Read through the data and report every line in which the word "copyright" occurs.

> _Records for the task_

--*--

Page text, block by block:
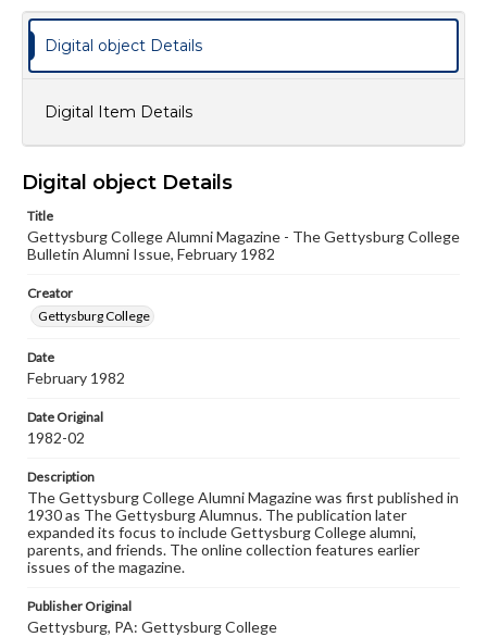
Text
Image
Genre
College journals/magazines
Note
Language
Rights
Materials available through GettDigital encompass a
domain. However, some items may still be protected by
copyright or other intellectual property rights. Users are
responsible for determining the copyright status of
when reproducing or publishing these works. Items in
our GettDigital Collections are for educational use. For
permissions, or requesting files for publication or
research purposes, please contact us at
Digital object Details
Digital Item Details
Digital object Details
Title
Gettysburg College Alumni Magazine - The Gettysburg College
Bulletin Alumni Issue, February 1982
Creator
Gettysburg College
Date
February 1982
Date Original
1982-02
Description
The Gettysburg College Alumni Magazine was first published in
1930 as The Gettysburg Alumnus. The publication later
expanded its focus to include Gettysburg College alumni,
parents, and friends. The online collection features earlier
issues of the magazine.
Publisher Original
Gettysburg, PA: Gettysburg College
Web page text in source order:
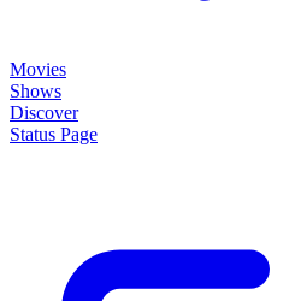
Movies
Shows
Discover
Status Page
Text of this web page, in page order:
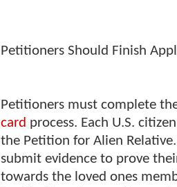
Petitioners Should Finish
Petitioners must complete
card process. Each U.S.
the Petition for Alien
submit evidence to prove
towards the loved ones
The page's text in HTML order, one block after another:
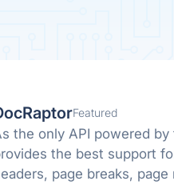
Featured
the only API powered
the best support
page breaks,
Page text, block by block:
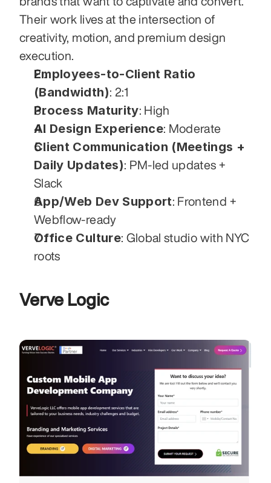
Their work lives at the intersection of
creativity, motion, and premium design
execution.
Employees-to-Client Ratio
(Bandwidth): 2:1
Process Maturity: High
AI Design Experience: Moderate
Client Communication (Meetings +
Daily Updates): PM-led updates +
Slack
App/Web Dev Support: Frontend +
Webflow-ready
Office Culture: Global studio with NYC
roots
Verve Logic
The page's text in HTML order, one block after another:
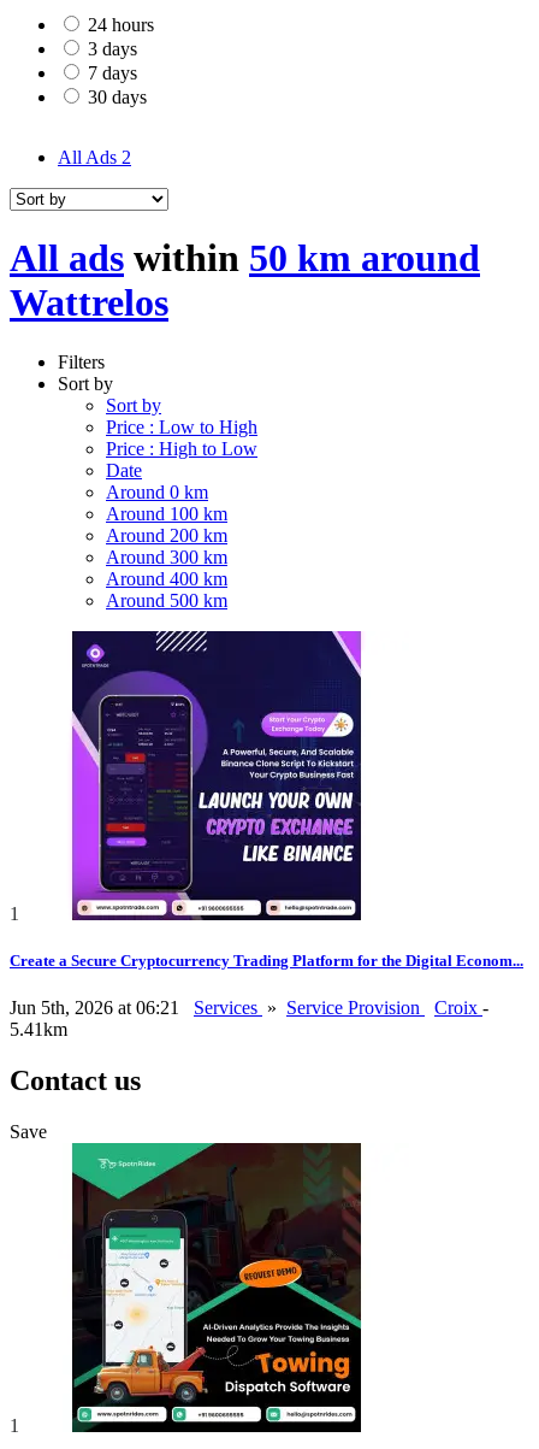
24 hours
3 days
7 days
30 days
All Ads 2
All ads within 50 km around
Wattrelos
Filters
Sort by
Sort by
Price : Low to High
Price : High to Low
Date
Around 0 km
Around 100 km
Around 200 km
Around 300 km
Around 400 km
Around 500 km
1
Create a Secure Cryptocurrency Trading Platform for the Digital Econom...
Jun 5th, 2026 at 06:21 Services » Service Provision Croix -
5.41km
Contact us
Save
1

--*--

> _Completed task_
copyright or other intellectual property rights. Users are
responsible for determining the copyright status of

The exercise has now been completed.